### RECORDS FOR THIS TASK

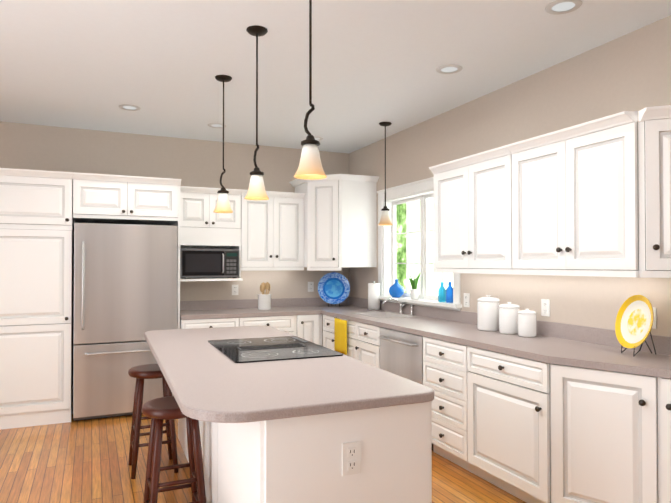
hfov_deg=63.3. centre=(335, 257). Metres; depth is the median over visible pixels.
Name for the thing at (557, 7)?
recessed light
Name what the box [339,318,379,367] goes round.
base cabinet
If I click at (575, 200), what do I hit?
upper cabinet
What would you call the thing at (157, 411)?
stool
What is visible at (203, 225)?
upper cabinet
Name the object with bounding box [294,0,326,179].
pendant lamp
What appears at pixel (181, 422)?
base cabinet
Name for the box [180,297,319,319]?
countertop
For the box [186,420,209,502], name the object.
base cabinet
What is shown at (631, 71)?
wall
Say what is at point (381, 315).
sink basin
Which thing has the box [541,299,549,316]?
electrical outlet
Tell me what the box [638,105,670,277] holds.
upper cabinet
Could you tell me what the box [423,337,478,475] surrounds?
base cabinet
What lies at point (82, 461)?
floor
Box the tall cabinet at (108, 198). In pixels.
[73,172,180,371]
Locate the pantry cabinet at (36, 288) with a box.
[0,168,73,429]
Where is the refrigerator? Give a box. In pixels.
[73,223,176,420]
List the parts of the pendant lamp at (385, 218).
lamp shade
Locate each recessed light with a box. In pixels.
[118,104,140,110]
[208,123,225,127]
[436,64,462,73]
[545,0,581,14]
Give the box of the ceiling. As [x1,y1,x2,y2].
[0,0,670,153]
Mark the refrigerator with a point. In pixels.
(125, 287)
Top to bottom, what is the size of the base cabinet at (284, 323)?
0.878 m
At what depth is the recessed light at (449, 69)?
3.82 m
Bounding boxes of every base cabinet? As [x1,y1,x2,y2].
[178,418,185,455]
[180,317,238,328]
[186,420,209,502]
[210,401,431,502]
[239,315,293,334]
[294,314,321,345]
[323,315,333,349]
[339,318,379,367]
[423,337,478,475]
[467,346,550,502]
[550,364,670,502]
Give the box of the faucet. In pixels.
[382,298,413,314]
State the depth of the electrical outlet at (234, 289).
6.14 m
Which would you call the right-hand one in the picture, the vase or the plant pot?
the plant pot
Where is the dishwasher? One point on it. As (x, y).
(401, 354)
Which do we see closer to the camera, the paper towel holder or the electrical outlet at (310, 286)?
the paper towel holder
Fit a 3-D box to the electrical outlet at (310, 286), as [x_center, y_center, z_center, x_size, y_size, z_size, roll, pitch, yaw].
[-0.296,0.349,6.516,0.075,0.118,0.009,0,-1,-24]
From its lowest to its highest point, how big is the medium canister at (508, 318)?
0.225 m
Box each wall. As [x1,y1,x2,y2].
[0,122,348,345]
[349,15,670,336]
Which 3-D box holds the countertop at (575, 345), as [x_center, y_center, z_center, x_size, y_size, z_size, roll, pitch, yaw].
[0.860,0.522,4.394,0.638,0.139,4.820,0,-1,-24]
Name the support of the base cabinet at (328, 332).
on the floor
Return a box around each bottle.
[438,282,445,301]
[446,281,452,302]
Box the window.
[377,177,461,310]
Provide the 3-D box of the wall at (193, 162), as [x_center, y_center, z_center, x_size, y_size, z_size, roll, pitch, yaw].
[-2.594,0.092,5.583,6.300,2.790,0.160,0,-1,-24]
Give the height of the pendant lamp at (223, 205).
0.990 m
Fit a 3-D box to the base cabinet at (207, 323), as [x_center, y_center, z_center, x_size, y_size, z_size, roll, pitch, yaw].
[-1.361,1.049,5.670,0.575,0.878,0.663,0,-1,-24]
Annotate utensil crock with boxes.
[258,282,270,309]
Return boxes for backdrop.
[397,198,452,295]
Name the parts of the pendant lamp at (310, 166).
lamp shade
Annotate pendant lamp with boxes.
[213,75,232,212]
[244,25,268,199]
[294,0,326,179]
[378,122,392,224]
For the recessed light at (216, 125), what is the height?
0.005 m
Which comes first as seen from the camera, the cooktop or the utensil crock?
the cooktop
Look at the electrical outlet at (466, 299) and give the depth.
4.60 m
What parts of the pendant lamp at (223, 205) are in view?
lamp shade
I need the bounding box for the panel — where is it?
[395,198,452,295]
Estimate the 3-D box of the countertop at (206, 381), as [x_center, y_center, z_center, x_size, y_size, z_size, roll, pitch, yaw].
[-0.513,0.557,3.117,1.022,0.039,2.540,0,-1,-24]
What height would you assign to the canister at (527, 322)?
0.190 m
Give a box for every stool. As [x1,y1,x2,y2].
[128,364,177,478]
[141,396,205,502]
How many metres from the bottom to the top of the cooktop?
0.012 m
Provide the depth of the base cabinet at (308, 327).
5.83 m
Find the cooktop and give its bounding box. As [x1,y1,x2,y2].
[208,336,342,362]
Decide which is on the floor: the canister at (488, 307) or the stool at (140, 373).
the stool at (140, 373)
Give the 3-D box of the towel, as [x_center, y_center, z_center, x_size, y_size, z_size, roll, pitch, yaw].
[0.059,0.767,5.355,0.040,0.335,0.328,0,-1,-24]
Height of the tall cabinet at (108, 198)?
2.239 m
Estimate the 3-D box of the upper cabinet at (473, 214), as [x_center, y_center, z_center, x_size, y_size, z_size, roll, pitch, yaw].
[1.124,-0.314,4.141,0.372,0.867,0.914,0,-1,-24]
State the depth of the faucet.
5.45 m
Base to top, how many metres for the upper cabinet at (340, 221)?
1.040 m
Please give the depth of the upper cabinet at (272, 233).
6.00 m
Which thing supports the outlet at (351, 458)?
attached to the base cabinet at (292, 460)
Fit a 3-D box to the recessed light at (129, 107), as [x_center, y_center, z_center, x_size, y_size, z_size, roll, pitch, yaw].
[-1.799,-1.310,4.762,0.184,0.005,0.184,0,-1,-24]
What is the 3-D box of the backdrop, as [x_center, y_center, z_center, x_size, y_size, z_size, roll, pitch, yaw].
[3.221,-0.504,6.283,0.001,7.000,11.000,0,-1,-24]
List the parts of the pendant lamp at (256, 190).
lamp shade
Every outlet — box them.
[232,285,237,294]
[308,282,313,291]
[342,441,360,475]
[464,293,469,306]
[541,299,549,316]
[652,307,656,328]
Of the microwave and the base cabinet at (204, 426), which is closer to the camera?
the base cabinet at (204, 426)
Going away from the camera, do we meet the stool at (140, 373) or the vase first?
the stool at (140, 373)
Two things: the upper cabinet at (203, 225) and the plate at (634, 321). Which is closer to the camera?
the plate at (634, 321)
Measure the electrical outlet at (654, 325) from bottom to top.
0.118 m
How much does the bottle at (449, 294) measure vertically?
0.190 m
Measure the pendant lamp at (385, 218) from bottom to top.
0.990 m
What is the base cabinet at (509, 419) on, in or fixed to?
on the floor
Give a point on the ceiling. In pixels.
(92, 64)
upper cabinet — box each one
[180,186,242,280]
[241,189,304,270]
[289,174,378,270]
[429,145,511,273]
[506,111,638,277]
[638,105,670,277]
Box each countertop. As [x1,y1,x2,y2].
[144,326,433,422]
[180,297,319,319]
[320,297,670,378]
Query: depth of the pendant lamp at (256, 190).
3.15 m
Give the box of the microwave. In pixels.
[180,249,238,278]
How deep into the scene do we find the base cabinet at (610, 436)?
2.75 m
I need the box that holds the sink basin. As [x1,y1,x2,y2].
[352,311,418,318]
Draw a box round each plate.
[318,272,349,306]
[615,295,655,356]
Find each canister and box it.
[477,295,499,330]
[499,302,519,333]
[517,309,536,336]
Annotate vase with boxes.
[389,279,403,297]
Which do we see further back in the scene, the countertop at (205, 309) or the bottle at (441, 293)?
the countertop at (205, 309)
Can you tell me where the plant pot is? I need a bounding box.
[408,273,419,298]
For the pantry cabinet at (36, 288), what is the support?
on the floor
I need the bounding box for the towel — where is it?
[334,317,349,354]
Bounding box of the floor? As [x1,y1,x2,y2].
[0,411,525,502]
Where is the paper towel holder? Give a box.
[367,281,380,310]
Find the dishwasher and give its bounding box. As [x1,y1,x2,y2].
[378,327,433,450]
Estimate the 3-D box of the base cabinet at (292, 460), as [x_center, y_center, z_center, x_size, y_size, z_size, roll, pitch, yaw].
[-0.060,1.008,2.415,0.786,0.878,0.840,0,-1,-24]

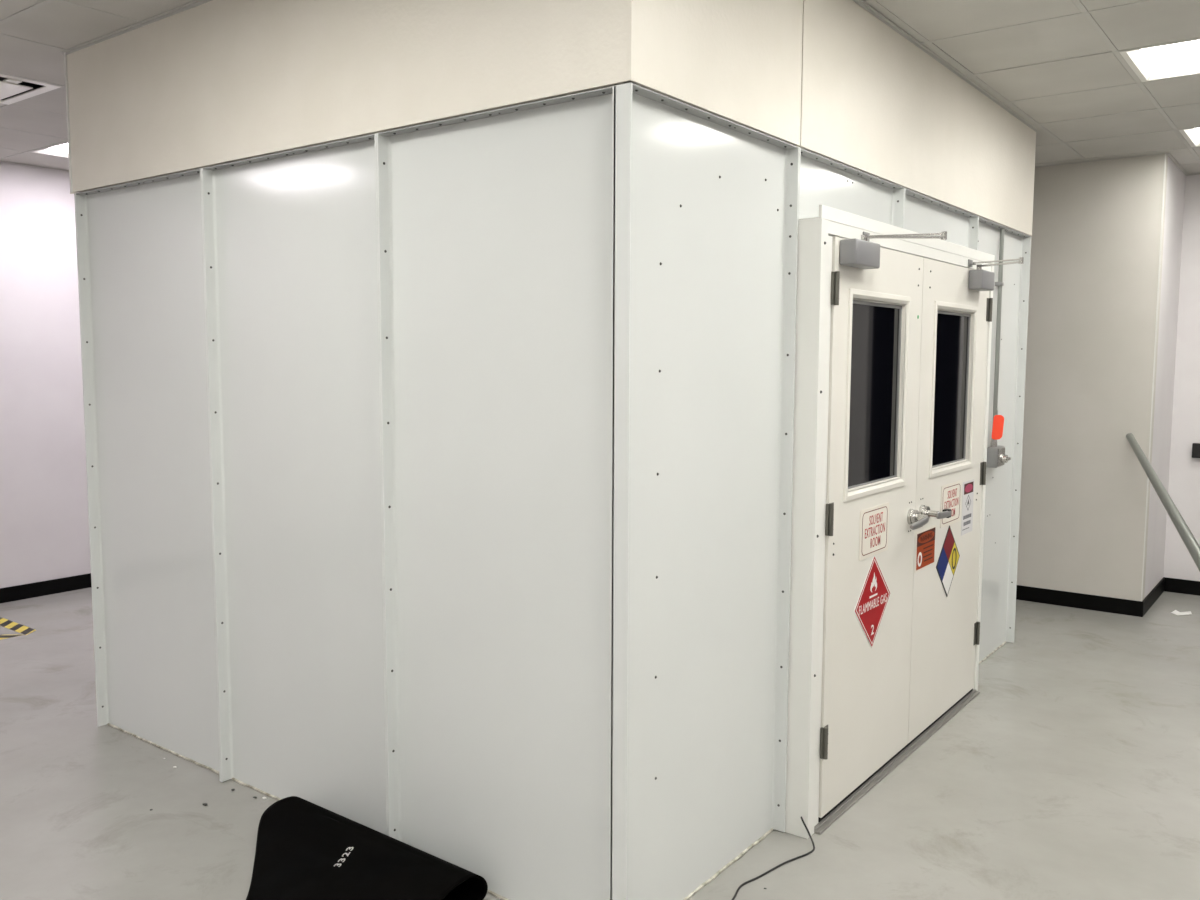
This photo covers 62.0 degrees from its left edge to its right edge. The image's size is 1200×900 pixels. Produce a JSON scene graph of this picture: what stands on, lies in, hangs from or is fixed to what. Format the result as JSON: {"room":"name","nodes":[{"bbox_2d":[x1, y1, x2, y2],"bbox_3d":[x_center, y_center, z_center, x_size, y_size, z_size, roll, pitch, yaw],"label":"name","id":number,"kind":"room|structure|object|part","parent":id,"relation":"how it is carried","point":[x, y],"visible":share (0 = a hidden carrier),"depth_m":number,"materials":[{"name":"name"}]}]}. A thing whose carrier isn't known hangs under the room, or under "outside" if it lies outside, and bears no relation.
{"room":"industrial laboratory room","nodes":[
{"label":"industrial laboratory room","id":0,"kind":"room"},
{"bbox_2d":[0,161,90,587],"bbox_3d":[-5.080,-0.408,5.716,0.100,3.164,12.050,4,7,37],"label":"wall","id":1,"kind":"structure","parent":0,"point":[44,520],"depth_m":7.09,"materials":[{"name":"white paint"}]},
{"bbox_2d":[0,160,68,170],"bbox_3d":[-5.027,-1.858,5.547,0.020,0.004,11.850,4,7,37],"label":"trim","id":2,"kind":"structure","parent":1,"relation":"attached to","point":[0,160],"depth_m":6.96,"materials":[{"name":"silver metal"}]},
{"bbox_2d":[0,573,90,602],"bbox_3d":[-5.041,1.118,5.822,0.012,0.105,11.850,4,7,37],"label":"baseboard","id":3,"kind":"structure","parent":1,"relation":"attached to","point":[31,590],"depth_m":7.19,"materials":[{"name":"black plastic"}]},
{"bbox_2d":[67,0,633,192],"bbox_3d":[-1.120,-1.357,3.505,3.026,0.604,0.030,4,7,37],"label":"wall","id":4,"kind":"structure","parent":0,"point":[214,82],"depth_m":3.39,"materials":[{"name":"beige paint"}]},
{"bbox_2d":[64,52,72,191],"bbox_3d":[-2.335,-1.442,4.415,0.013,0.608,0.038,4,7,37],"label":"trim","id":5,"kind":"structure","parent":4,"relation":"attached to","point":[65,55],"depth_m":4.40,"materials":[{"name":"white paint"}]},
{"bbox_2d":[628,0,632,80],"bbox_3d":[0.081,-1.269,2.587,0.012,0.604,0.009,4,7,37],"label":"trim","id":6,"kind":"structure","parent":4,"relation":"attached to","point":[630,2],"depth_m":2.60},
{"bbox_2d":[0,587,1199,899],"bbox_3d":[-0.168,1.518,2.769,11.700,0.100,13.000,4,7,37],"label":"floor","id":7,"kind":"structure","parent":0,"point":[1072,772],"depth_m":3.92,"materials":[{"name":"grey concrete"}]},
{"bbox_2d":[0,635,20,639],"bbox_3d":[-4.055,1.193,5.610,0.100,0.001,1.500,4,7,37],"label":"tape","id":8,"kind":"object","parent":7,"relation":"on","point":[1,636],"visible":1,"depth_m":6.13,"materials":[{"name":"yellow plastic"}]},
{"bbox_2d":[0,617,35,634],"bbox_3d":[-3.905,1.113,6.495,0.970,0.001,0.092,4,7,37],"label":"tape","id":9,"kind":"object","parent":7,"relation":"on","point":[14,626],"visible":1,"depth_m":6.35,"materials":[{"name":"yellow plastic"}]},
{"bbox_2d":[74,168,220,781],"bbox_3d":[-1.913,0.104,4.253,1.002,2.436,0.060,4,7,37],"label":"wall panel","id":10,"kind":"object","parent":7,"relation":"on","point":[140,247],"visible":0.98,"depth_m":4.28,"materials":[{"name":"grey metal"}]},
{"bbox_2d":[201,133,387,835],"bbox_3d":[-1.110,0.162,3.651,1.007,2.436,0.060,4,7,37],"label":"wall panel","id":11,"kind":"object","parent":7,"relation":"on","point":[290,238],"visible":0.8,"depth_m":3.66,"materials":[{"name":"grey metal"}]},
{"bbox_2d":[246,796,487,899],"bbox_3d":[-0.903,1.368,3.166,1.088,0.115,0.618,4,7,37],"label":"floor mat","id":12,"kind":"object","parent":7,"relation":"on","point":[306,850],"visible":1,"depth_m":3.24,"materials":[{"name":"black rubber"}]},
{"bbox_2d":[376,86,615,899],"bbox_3d":[-0.325,0.218,3.062,0.956,2.436,0.060,4,7,37],"label":"wall panel","id":13,"kind":"object","parent":7,"relation":"on","point":[495,226],"visible":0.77,"depth_m":3.06,"materials":[{"name":"grey metal"}]},
{"bbox_2d":[609,82,799,899],"bbox_3d":[0.354,0.214,3.139,0.060,2.436,0.999,4,7,37],"label":"wall panel","id":14,"kind":"object","parent":7,"relation":"on","point":[705,237],"visible":1,"depth_m":3.10,"materials":[{"name":"grey metal"}]},
{"bbox_2d":[732,816,814,899],"bbox_3d":[0.527,1.385,3.272,0.090,0.080,0.754,4,7,37],"label":"power cord","id":15,"kind":"object","parent":7,"relation":"on","point":[813,849],"visible":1,"depth_m":3.39,"materials":[{"name":"black plastic"}]},
{"bbox_2d":[785,205,994,838],"bbox_3d":[1.314,0.208,4.320,0.155,2.236,2.038,4,7,37],"label":"door frame","id":16,"kind":"structure","parent":7,"relation":"on","point":[815,234],"depth_m":3.54,"materials":[{"name":"white paint"}]},
{"bbox_2d":[818,231,946,821],"bbox_3d":[1.176,0.268,3.851,0.325,2.164,0.904,4,7,37],"label":"door","id":17,"kind":"structure","parent":16,"relation":"attached to","point":[876,291],"depth_m":3.87,"materials":[{"name":"white paint"}]},
{"bbox_2d":[854,555,889,647],"bbox_3d":[1.080,0.601,3.949,0.003,0.374,0.374,4,7,37],"label":"placard","id":18,"kind":"object","parent":17,"relation":"attached to","point":[874,595],"visible":1,"depth_m":3.94,"materials":[{"name":"red plastic"}]},
{"bbox_2d":[859,502,888,560],"bbox_3d":[1.077,0.317,3.918,0.004,0.194,0.292,4,7,37],"label":"room sign","id":19,"kind":"object","parent":17,"relation":"attached to","point":[874,521],"visible":1,"depth_m":3.91,"materials":[{"name":"white"}]},
{"bbox_3d":[1.092,-0.765,3.623,0.301,0.040,0.112,1,5,4],"label":"closer arm","id":20,"kind":"part","parent":17,"relation":"part of","materials":[{"name":"silver metal"}]},
{"bbox_3d":[1.344,0.284,4.213,0.074,0.068,0.068,4,7,37],"label":"lever handle","id":21,"kind":"part","parent":17,"relation":"part of","materials":[{"name":"silver metal"}]},
{"bbox_2d":[906,257,1023,746],"bbox_3d":[1.734,0.201,4.603,0.309,2.164,0.964,4,7,37],"label":"door","id":22,"kind":"structure","parent":16,"relation":"attached to","point":[957,306],"depth_m":4.64,"materials":[{"name":"white paint"}]},
{"bbox_2d":[915,525,935,572],"bbox_3d":[1.440,0.435,4.413,0.004,0.177,0.256,4,7,37],"label":"warning sign","id":23,"kind":"object","parent":22,"relation":"attached to","point":[926,538],"visible":1,"depth_m":4.41,"materials":[{"name":"orange plastic"}]},
{"bbox_3d":[1.428,0.274,4.323,0.074,0.068,0.068,4,7,37],"label":"lever handle","id":24,"kind":"part","parent":22,"relation":"part of","materials":[{"name":"silver metal"}]},
{"bbox_2d":[936,525,959,595],"bbox_3d":[1.632,0.522,4.678,0.003,0.340,0.340,4,7,37],"label":"diamond","id":25,"kind":"object","parent":22,"relation":"attached to","point":[949,556],"visible":1,"depth_m":4.67,"materials":[{"name":"multicoloured plastic"}]},
{"bbox_2d":[940,480,961,527],"bbox_3d":[1.639,0.251,4.661,0.004,0.194,0.287,4,7,37],"label":"room sign","id":26,"kind":"object","parent":22,"relation":"attached to","point":[950,493],"visible":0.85,"depth_m":4.67,"materials":[{"name":"white"}]},
{"bbox_2d":[961,479,973,535],"bbox_3d":[1.795,0.278,4.873,0.002,0.258,0.175,4,7,37],"label":"warning label","id":27,"kind":"object","parent":22,"relation":"attached to","point":[968,486],"visible":1,"depth_m":4.87,"materials":[{"name":"white paper"}]},
{"bbox_3d":[1.829,-0.850,4.570,0.049,0.040,0.274,-3,6,-29],"label":"closer arm","id":28,"kind":"part","parent":22,"relation":"part of","materials":[{"name":"silver metal"}]},
{"bbox_2d":[978,217,1030,663],"bbox_3d":[2.190,-0.002,5.567,0.060,2.436,1.022,4,7,37],"label":"wall panel","id":29,"kind":"object","parent":7,"relation":"on","point":[1003,483],"visible":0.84,"depth_m":5.83,"materials":[{"name":"grey metal"}]},
{"bbox_2d":[987,228,1010,467],"bbox_3d":[2.228,-0.559,5.512,0.098,1.312,0.140,4,7,37],"label":"conduit","id":30,"kind":"object","parent":29,"relation":"attached to","point":[996,457],"visible":0.96,"depth_m":5.51,"materials":[{"name":"grey metal"}]},
{"bbox_2d":[992,410,1003,439],"bbox_3d":[2.195,-0.145,5.489,0.054,0.171,0.106,4,7,37],"label":"tag","id":31,"kind":"object","parent":30,"relation":"hanging from","point":[998,420],"visible":1,"depth_m":5.47,"materials":[{"name":"red plastic"}]},
{"bbox_3d":[2.268,0.049,5.574,0.038,0.052,0.052,4,7,37],"label":"knob","id":32,"kind":"part","parent":30,"relation":"part of","materials":[{"name":"silver metal"}]},
{"bbox_2d":[1126,433,1199,570],"bbox_3d":[3.309,0.616,5.477,0.084,1.242,2.510,1,5,11],"label":"metal pole","id":33,"kind":"object","parent":7,"relation":"on","point":[1185,533],"visible":1,"depth_m":5.92,"materials":[{"name":"grey metal"}]},
{"bbox_2d":[1171,610,1191,615],"bbox_3d":[3.954,1.104,6.798,0.129,0.015,0.116,0,5,-6],"label":"paper scrap","id":34,"kind":"object","parent":7,"relation":"on","point":[1175,612],"visible":1,"depth_m":6.78,"materials":[{"name":"white paper"}]},
{"bbox_2d":[0,0,1199,173],"bbox_3d":[-0.157,-1.574,2.486,11.479,0.020,12.779,4,7,37],"label":"ceiling","id":35,"kind":"structure","parent":0,"point":[59,24],"depth_m":4.40,"materials":[{"name":"tile"}]},
{"bbox_2d":[0,0,1199,165],"bbox_3d":[-0.157,-1.565,2.487,11.500,0.005,12.800,4,7,37],"label":"grid","id":36,"kind":"object","parent":35,"relation":"attached to","point":[1078,3],"visible":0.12,"depth_m":4.58,"materials":[{"name":"silver metal"}]},
{"bbox_2d":[0,74,60,104],"bbox_3d":[-3.073,-1.835,4.876,0.588,0.114,0.588,4,7,37],"label":"air diffuser","id":37,"kind":"object","parent":36,"relation":"attached to","point":[13,89],"visible":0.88,"depth_m":4.98,"materials":[{"name":"white metal"}]},
{"bbox_2d":[32,143,68,157],"bbox_3d":[-3.070,-1.953,6.396,1.198,0.041,0.594,4,7,37],"label":"ceiling light","id":38,"kind":"object","parent":36,"relation":"attached to","point":[61,150],"visible":0.06,"depth_m":6.58,"materials":[{"name":"white plastic"}]},
{"bbox_2d":[48,143,67,151],"bbox_3d":[-3.070,-1.967,6.395,1.082,0.012,0.507,4,7,37],"label":"diffuser","id":39,"kind":"object","parent":38,"relation":"attached to","point":[60,148],"depth_m":6.55,"materials":[{"name":"white plastic"}]},
{"bbox_2d":[1119,39,1199,81],"bbox_3d":[2.904,-1.731,4.199,1.198,0.041,0.594,4,7,37],"label":"ceiling light","id":40,"kind":"object","parent":36,"relation":"attached to","point":[1180,59],"visible":0.77,"depth_m":4.53,"materials":[{"name":"white plastic"}]},
{"bbox_2d":[1140,40,1199,71],"bbox_3d":[2.904,-1.746,4.198,1.082,0.012,0.507,4,7,37],"label":"diffuser","id":41,"kind":"object","parent":40,"relation":"attached to","point":[1180,57],"depth_m":4.51,"materials":[{"name":"white plastic"}]},
{"bbox_2d":[1179,128,1199,146],"bbox_3d":[4.005,-1.861,5.655,1.198,0.041,0.594,4,7,37],"label":"ceiling light","id":42,"kind":"object","parent":36,"relation":"attached to","point":[1192,136],"visible":0.7,"depth_m":5.99,"materials":[{"name":"white plastic"}]},
{"bbox_2d":[624,0,1035,235],"bbox_3d":[1.296,-1.413,4.215,0.030,0.604,4.074,4,7,37],"label":"wall","id":43,"kind":"structure","parent":0,"point":[874,103],"depth_m":3.66,"materials":[{"name":"beige paint"}]},
{"bbox_2d":[61,0,1039,131],"bbox_3d":[0.099,-1.794,5.089,3.066,0.014,4.111,4,7,37],"label":"trim","id":44,"kind":"structure","parent":43,"relation":"attached to","point":[195,3],"depth_m":4.14,"materials":[{"name":"silver metal"}]},
{"bbox_2d":[798,148,904,228],"bbox_3d":[0.959,-0.940,3.836,0.060,0.261,0.998,4,7,37],"label":"wall panel","id":45,"kind":"object","parent":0,"point":[822,180],"visible":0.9,"depth_m":3.83,"materials":[{"name":"grey metal"}]},
{"bbox_2d":[904,188,978,249],"bbox_3d":[1.573,-1.013,4.647,0.060,0.261,1.038,4,7,37],"label":"wall panel","id":46,"kind":"object","parent":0,"point":[923,214],"visible":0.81,"depth_m":4.69,"materials":[{"name":"grey metal"}]},
{"bbox_2d":[1017,154,1167,600],"bbox_3d":[1.112,-0.643,8.522,6.405,3.164,0.100,4,7,37],"label":"wall","id":47,"kind":"structure","parent":0,"point":[1096,225],"depth_m":6.79,"materials":[{"name":"white paint"}]},
{"bbox_2d":[1016,585,1143,616],"bbox_3d":[1.083,0.884,8.610,6.405,0.105,0.012,4,7,37],"label":"baseboard","id":48,"kind":"structure","parent":47,"relation":"attached to","point":[1026,593],"depth_m":6.92,"materials":[{"name":"black plastic"}]},
{"bbox_2d":[1035,153,1165,167],"bbox_3d":[1.081,-2.093,8.341,6.405,0.004,0.020,4,7,37],"label":"trim","id":49,"kind":"structure","parent":47,"relation":"attached to","point":[1159,153],"depth_m":6.65,"materials":[{"name":"silver metal"}]},
{"bbox_2d":[1141,154,1165,600],"bbox_3d":[3.640,-0.446,6.568,0.007,2.944,0.007,4,7,37],"label":"trim","id":50,"kind":"structure","parent":47,"relation":"attached to","point":[1165,154],"depth_m":6.56,"materials":[{"name":"white paint"}]},
{"bbox_2d":[1144,157,1185,598],"bbox_3d":[3.946,-0.499,7.052,0.100,3.164,0.950,4,7,37],"label":"wall","id":51,"kind":"structure","parent":0,"point":[1175,189],"depth_m":6.95,"materials":[{"name":"white paint"}]},
{"bbox_2d":[1142,577,1164,615],"bbox_3d":[3.926,1.034,7.078,0.012,0.105,0.950,4,7,37],"label":"baseboard","id":52,"kind":"structure","parent":51,"relation":"attached to","point":[1150,599],"depth_m":7.04,"materials":[{"name":"black plastic"}]},
{"bbox_2d":[1166,153,1188,175],"bbox_3d":[3.939,-1.942,6.803,0.020,0.004,0.950,4,7,37],"label":"trim","id":53,"kind":"structure","parent":51,"relation":"attached to","point":[1169,155],"depth_m":6.76,"materials":[{"name":"silver metal"}]},
{"bbox_2d":[1163,173,1199,580],"bbox_3d":[6.277,-0.379,5.835,5.095,3.164,0.100,4,7,37],"label":"wall","id":54,"kind":"structure","parent":0,"point":[1184,470],"depth_m":7.28,"materials":[{"name":"white paint"}]},
{"bbox_2d":[1164,577,1199,595],"bbox_3d":[4.477,1.021,7.249,0.663,0.105,0.012,4,7,37],"label":"baseboard","id":55,"kind":"structure","parent":54,"relation":"attached to","point":[1191,587],"depth_m":7.37,"materials":[{"name":"black plastic"}]},
{"bbox_2d":[1192,443,1199,457],"bbox_3d":[4.354,0.005,7.229,0.112,0.106,0.050,4,7,37],"label":"wall box","id":56,"kind":"object","parent":54,"relation":"attached to","point":[1195,446],"visible":1,"depth_m":7.23,"materials":[{"name":"black plastic"}]}
]}

### WHAT THE EXERCISE ASKS
Restate word for word the lines of the data above, starting at the line containing "Provide the 3-D" and ending at the line containing "[395,198,452,295]", both included, and nothing more.

### REPLY
Provide the 3-D box of the wall at (193, 162), as [x_center, y_center, z_center, x_size, y_size, z_size, roll, pitch, yaw].
[-2.594,0.092,5.583,6.300,2.790,0.160,0,-1,-24]
Give the height of the pendant lamp at (223, 205).
0.990 m
Fit a 3-D box to the base cabinet at (207, 323), as [x_center, y_center, z_center, x_size, y_size, z_size, roll, pitch, yaw].
[-1.361,1.049,5.670,0.575,0.878,0.663,0,-1,-24]
Annotate utensil crock with boxes.
[258,282,270,309]
Return boxes for backdrop.
[397,198,452,295]
Name the parts of the pendant lamp at (310, 166).
lamp shade
Annotate pendant lamp with boxes.
[213,75,232,212]
[244,25,268,199]
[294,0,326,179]
[378,122,392,224]
For the recessed light at (216, 125), what is the height?
0.005 m
Which comes first as seen from the camera, the cooktop or the utensil crock?
the cooktop
Look at the electrical outlet at (466, 299) and give the depth.
4.60 m
What parts of the pendant lamp at (223, 205) are in view?
lamp shade
I need the bounding box for the panel — where is it?
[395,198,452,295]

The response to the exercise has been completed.